### Exercise brief
A single number is all that's needed: how many lines in the data contain the string "user".

(Dataset excerpts)
----

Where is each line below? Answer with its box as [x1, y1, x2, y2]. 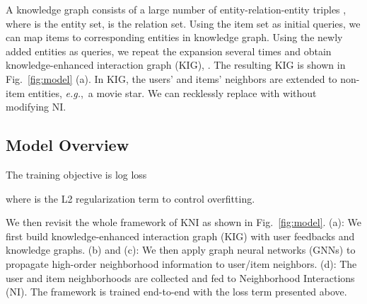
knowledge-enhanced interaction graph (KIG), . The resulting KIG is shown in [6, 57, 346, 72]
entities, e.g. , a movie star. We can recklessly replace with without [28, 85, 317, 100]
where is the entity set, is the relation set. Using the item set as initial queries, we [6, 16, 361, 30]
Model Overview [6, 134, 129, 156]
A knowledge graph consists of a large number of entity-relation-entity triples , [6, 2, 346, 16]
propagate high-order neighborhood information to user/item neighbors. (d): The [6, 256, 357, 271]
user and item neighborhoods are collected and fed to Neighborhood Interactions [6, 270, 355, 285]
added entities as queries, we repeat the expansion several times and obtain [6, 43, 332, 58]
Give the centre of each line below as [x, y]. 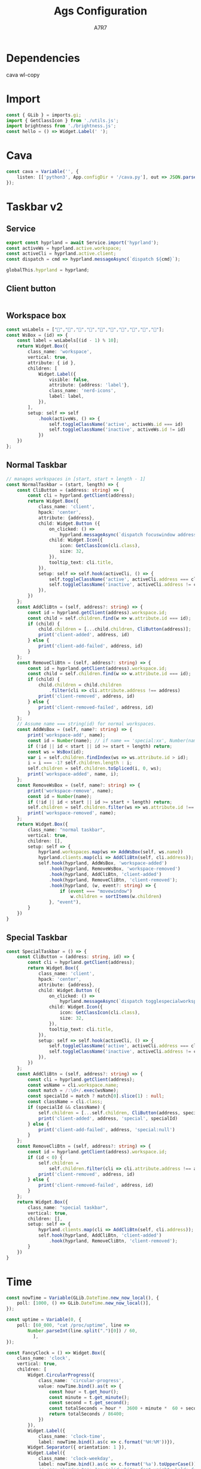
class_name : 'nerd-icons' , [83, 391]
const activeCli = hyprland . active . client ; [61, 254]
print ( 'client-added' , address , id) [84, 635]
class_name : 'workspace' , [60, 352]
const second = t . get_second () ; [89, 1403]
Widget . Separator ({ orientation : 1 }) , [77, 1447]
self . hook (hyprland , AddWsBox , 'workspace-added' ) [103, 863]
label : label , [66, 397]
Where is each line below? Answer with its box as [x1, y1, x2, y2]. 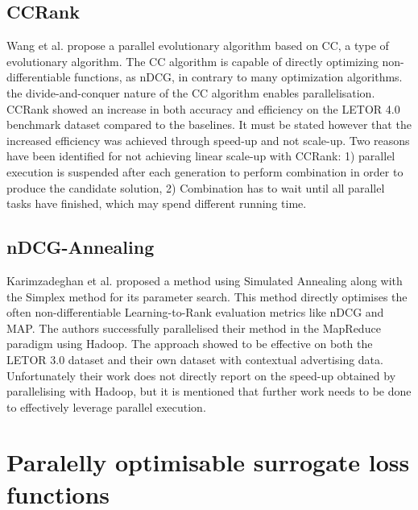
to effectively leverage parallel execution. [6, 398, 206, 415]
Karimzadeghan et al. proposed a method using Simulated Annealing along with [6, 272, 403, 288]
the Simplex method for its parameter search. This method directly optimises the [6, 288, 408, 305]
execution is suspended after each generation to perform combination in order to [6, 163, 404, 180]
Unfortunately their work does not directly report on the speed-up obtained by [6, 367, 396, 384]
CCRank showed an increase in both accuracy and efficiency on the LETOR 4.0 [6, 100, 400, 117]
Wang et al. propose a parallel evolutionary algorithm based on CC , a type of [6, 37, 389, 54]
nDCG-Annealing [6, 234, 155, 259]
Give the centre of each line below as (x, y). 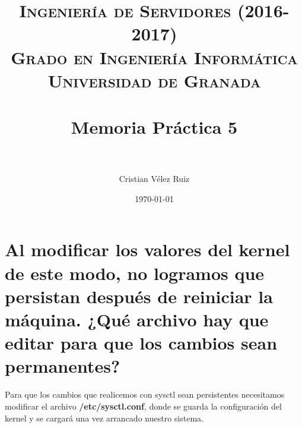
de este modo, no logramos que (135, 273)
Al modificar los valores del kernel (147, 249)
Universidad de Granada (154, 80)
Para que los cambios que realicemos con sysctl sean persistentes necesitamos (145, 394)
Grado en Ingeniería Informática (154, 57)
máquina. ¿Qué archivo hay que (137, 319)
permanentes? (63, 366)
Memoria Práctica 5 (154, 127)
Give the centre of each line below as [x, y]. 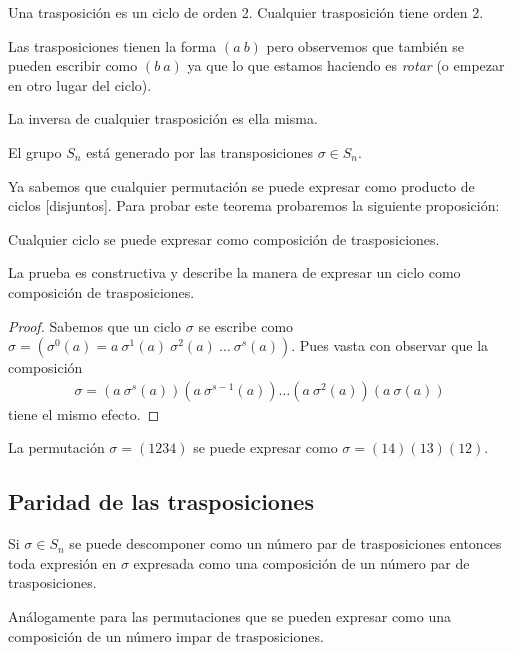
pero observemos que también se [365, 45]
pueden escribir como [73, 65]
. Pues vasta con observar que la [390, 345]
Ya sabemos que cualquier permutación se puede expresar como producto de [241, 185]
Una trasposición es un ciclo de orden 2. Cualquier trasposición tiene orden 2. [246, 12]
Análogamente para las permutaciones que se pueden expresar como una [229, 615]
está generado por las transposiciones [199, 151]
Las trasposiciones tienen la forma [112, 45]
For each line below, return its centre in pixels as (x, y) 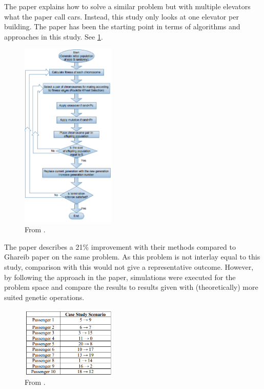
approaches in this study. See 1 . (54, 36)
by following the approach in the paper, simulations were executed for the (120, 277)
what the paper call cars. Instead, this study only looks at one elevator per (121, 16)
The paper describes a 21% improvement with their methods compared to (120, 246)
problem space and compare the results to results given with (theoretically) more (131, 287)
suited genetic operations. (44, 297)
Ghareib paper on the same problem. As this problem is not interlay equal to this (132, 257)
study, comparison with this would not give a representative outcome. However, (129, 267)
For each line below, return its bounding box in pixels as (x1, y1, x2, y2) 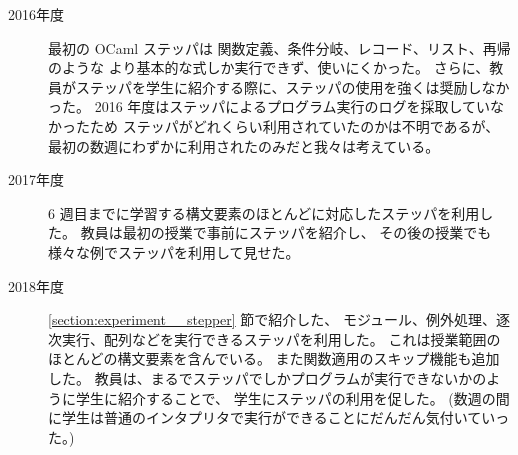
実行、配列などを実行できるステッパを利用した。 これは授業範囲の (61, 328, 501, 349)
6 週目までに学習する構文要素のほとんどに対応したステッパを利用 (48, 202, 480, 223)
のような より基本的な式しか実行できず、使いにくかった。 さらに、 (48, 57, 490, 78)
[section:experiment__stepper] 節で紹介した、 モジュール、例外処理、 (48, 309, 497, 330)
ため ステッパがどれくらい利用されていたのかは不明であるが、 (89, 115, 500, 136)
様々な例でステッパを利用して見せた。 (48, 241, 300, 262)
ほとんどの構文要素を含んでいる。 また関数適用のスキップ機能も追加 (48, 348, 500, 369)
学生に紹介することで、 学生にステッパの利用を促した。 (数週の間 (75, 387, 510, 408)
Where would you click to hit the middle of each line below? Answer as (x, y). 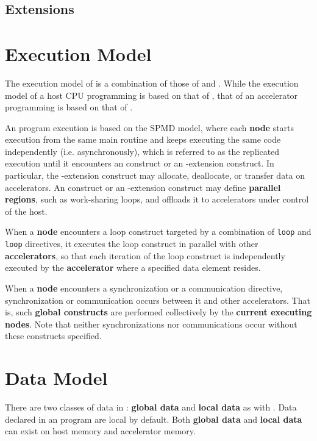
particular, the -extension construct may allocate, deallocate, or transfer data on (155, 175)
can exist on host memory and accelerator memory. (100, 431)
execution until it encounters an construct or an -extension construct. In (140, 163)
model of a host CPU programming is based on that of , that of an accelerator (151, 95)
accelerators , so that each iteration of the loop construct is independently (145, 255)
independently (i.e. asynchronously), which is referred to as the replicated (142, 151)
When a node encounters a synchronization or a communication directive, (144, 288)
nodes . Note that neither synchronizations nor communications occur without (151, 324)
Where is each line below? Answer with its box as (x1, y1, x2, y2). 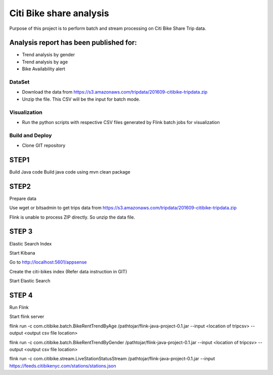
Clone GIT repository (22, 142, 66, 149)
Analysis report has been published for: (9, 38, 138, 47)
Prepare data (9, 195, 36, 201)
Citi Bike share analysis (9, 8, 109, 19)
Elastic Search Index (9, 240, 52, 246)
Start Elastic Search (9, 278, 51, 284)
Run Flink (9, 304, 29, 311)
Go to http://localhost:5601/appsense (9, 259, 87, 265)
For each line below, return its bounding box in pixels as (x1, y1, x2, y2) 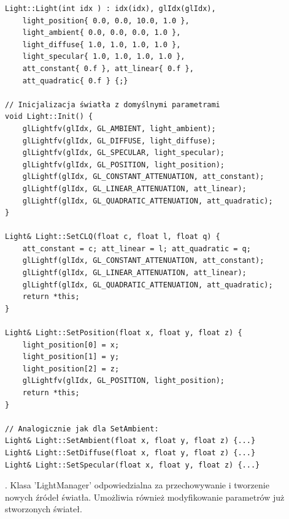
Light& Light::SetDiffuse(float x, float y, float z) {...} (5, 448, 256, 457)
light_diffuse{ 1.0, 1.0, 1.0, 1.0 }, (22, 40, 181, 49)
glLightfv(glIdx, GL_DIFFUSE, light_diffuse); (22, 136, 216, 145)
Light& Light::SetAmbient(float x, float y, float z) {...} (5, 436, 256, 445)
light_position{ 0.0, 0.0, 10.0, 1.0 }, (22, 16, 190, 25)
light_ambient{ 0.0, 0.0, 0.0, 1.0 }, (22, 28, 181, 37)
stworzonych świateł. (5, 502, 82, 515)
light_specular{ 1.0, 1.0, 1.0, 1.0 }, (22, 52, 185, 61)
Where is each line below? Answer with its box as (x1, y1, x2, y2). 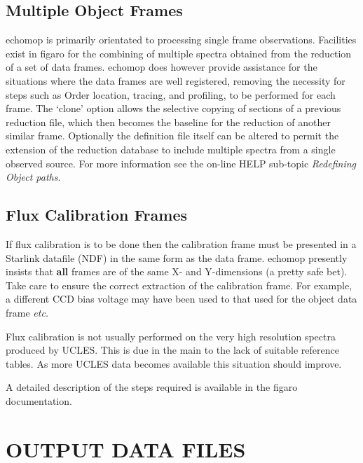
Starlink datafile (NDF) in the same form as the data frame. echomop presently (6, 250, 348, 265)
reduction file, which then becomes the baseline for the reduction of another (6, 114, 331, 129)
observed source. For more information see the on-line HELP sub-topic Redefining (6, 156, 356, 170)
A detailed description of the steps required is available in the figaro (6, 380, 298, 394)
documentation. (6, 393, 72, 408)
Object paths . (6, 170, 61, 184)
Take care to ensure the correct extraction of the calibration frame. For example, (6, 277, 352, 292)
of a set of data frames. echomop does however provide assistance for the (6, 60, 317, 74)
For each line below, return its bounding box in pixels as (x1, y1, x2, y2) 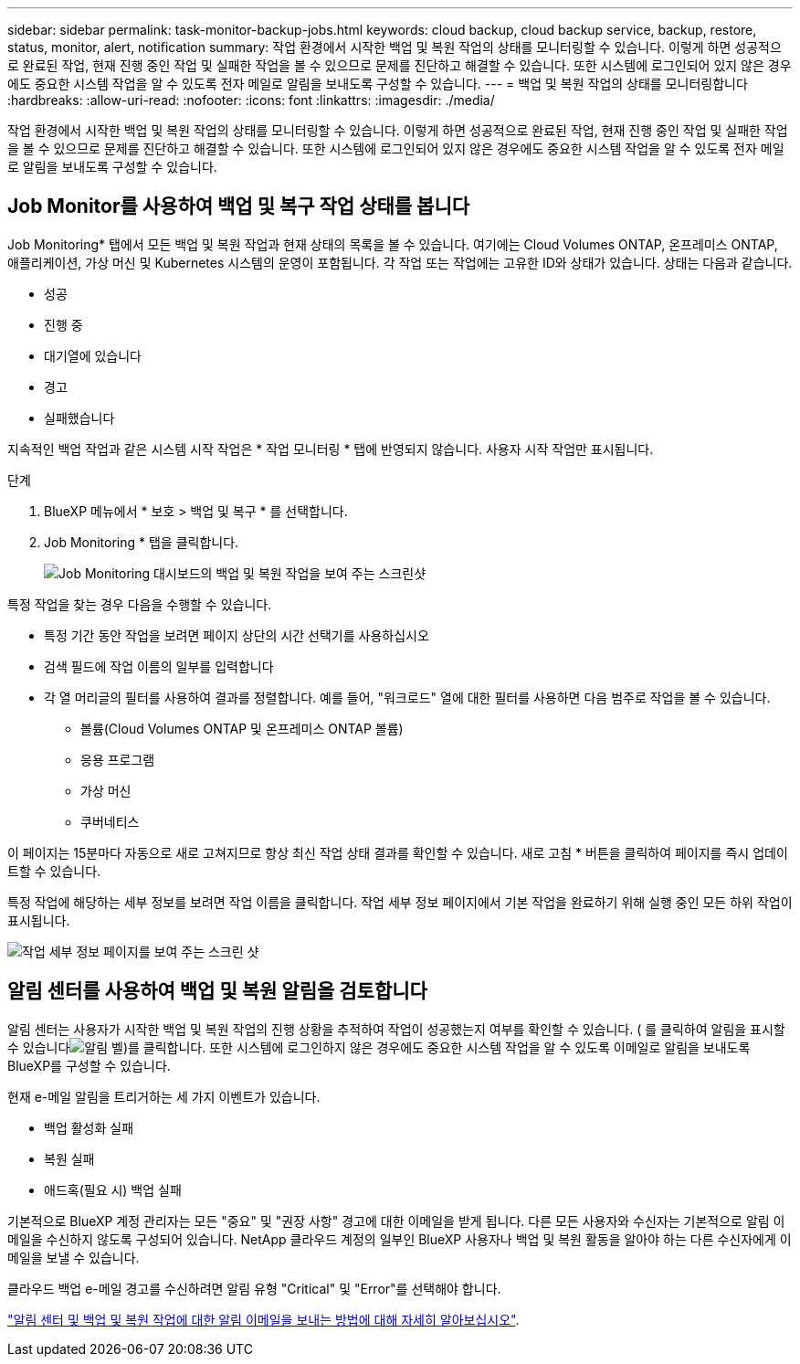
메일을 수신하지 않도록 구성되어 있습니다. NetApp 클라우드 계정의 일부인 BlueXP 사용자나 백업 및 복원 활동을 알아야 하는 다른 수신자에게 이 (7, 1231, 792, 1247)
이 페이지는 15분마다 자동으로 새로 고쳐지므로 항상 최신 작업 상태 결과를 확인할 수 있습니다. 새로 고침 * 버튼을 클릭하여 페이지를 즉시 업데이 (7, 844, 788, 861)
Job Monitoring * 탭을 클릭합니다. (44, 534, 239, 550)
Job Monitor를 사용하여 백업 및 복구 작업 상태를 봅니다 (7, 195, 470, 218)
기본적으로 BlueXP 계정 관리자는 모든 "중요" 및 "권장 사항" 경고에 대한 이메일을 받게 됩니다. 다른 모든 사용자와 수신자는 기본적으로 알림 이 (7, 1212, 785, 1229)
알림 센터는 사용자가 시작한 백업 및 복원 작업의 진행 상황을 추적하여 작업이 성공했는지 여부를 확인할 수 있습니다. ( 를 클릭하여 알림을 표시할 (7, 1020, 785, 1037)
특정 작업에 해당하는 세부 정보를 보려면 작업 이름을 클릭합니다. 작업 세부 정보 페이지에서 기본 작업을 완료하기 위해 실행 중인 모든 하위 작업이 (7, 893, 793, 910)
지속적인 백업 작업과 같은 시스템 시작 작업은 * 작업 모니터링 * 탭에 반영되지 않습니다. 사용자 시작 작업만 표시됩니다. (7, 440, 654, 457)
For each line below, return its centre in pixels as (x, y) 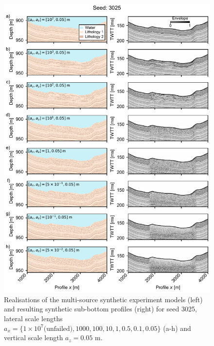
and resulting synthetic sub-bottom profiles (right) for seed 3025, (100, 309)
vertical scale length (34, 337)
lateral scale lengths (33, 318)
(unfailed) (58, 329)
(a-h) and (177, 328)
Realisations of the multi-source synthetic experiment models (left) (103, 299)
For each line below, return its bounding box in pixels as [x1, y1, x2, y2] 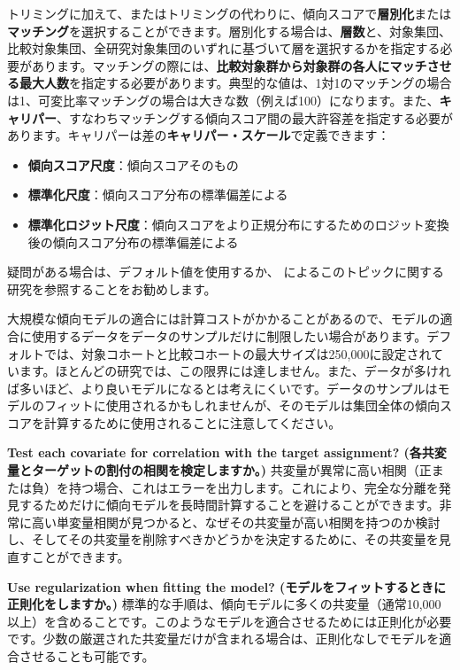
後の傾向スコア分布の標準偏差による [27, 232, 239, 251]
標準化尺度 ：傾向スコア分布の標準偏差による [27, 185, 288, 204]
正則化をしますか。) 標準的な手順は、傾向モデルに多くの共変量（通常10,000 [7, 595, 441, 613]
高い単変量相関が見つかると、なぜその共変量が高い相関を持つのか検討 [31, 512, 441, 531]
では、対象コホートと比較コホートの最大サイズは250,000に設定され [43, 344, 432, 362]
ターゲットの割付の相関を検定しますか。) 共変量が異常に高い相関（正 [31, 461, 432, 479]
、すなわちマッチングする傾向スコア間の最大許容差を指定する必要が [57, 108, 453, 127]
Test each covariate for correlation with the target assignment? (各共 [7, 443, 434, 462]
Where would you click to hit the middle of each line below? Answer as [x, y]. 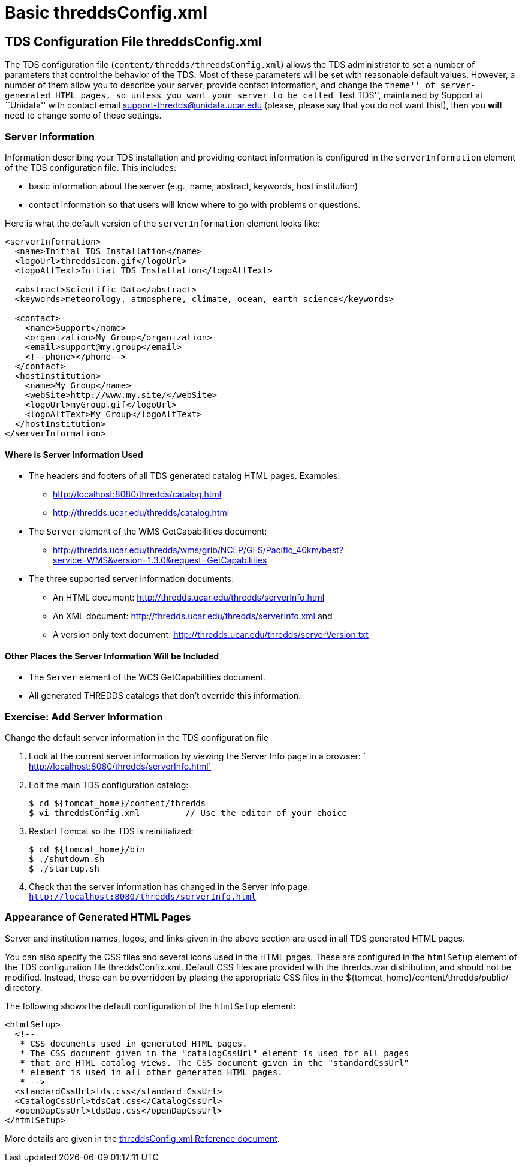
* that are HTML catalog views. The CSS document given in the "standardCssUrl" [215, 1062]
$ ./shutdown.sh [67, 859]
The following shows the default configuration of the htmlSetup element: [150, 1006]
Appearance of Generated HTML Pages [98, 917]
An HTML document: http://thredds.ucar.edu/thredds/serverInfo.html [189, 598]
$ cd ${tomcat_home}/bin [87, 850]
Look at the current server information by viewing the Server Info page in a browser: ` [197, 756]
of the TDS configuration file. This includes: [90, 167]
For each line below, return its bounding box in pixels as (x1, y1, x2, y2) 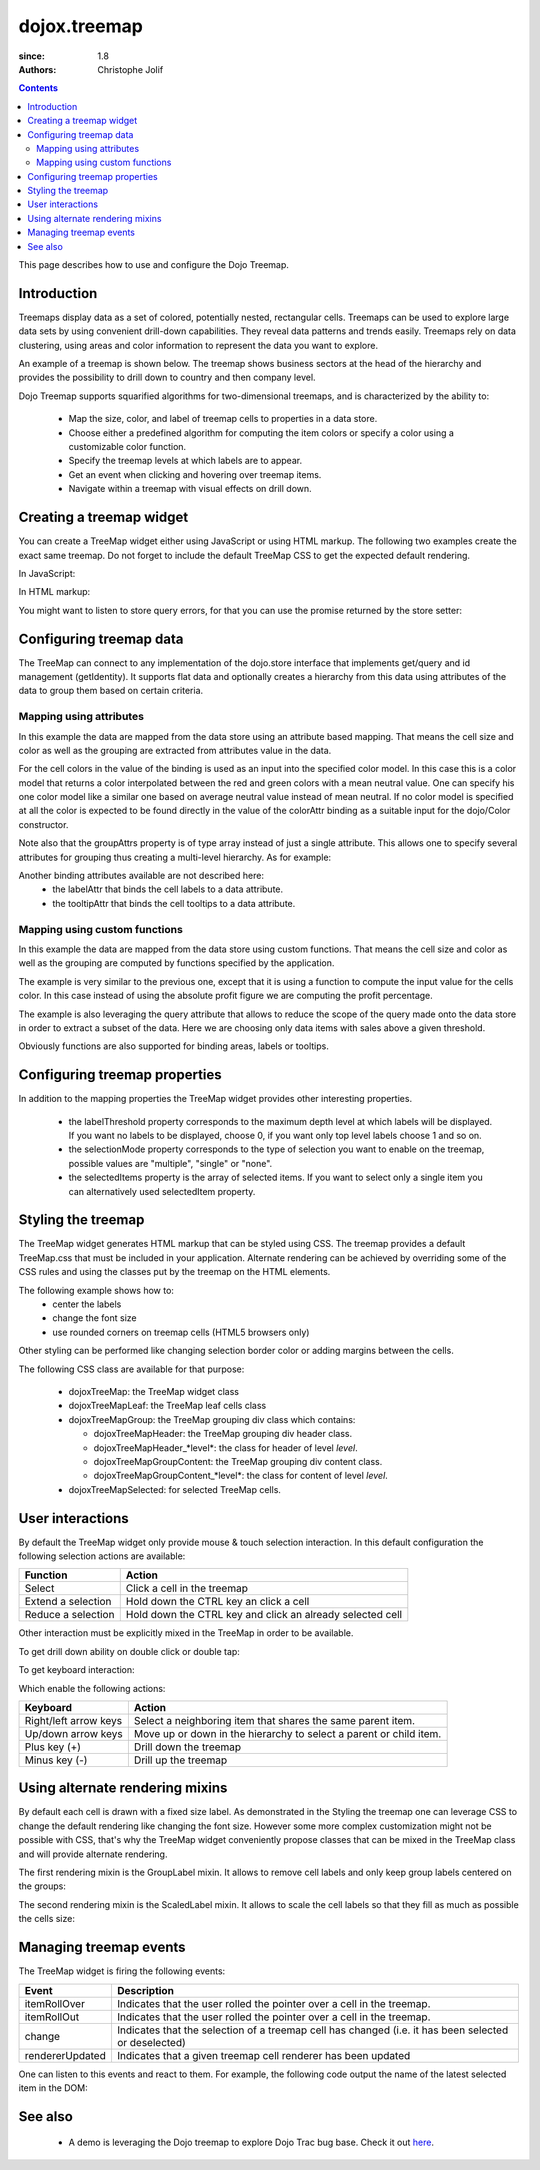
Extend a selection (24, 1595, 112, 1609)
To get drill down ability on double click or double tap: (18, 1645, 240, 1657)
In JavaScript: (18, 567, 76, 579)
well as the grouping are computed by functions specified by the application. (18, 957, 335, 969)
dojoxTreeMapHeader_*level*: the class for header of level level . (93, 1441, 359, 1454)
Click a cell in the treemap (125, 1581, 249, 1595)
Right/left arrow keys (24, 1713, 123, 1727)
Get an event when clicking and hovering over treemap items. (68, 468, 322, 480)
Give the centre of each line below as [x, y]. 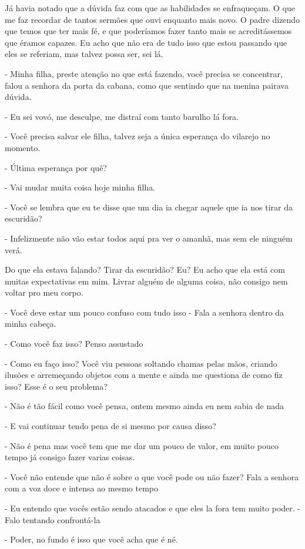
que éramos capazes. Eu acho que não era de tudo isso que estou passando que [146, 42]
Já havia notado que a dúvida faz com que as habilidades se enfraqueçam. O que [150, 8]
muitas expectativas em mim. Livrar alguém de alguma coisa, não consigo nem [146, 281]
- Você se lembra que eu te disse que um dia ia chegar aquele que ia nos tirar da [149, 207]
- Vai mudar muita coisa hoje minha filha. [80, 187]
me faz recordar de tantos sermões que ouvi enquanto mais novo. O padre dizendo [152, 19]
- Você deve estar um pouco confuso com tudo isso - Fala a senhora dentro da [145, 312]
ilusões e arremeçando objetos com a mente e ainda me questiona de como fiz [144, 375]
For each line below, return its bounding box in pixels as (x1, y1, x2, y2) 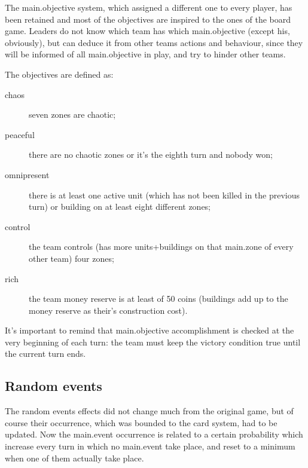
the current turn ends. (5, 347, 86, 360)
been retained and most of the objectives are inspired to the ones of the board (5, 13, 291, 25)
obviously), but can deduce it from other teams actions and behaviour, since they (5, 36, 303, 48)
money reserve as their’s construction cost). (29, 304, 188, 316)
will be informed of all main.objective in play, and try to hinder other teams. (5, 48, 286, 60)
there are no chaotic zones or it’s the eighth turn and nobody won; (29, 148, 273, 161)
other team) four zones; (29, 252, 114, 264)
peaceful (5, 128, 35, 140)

----

### Output
2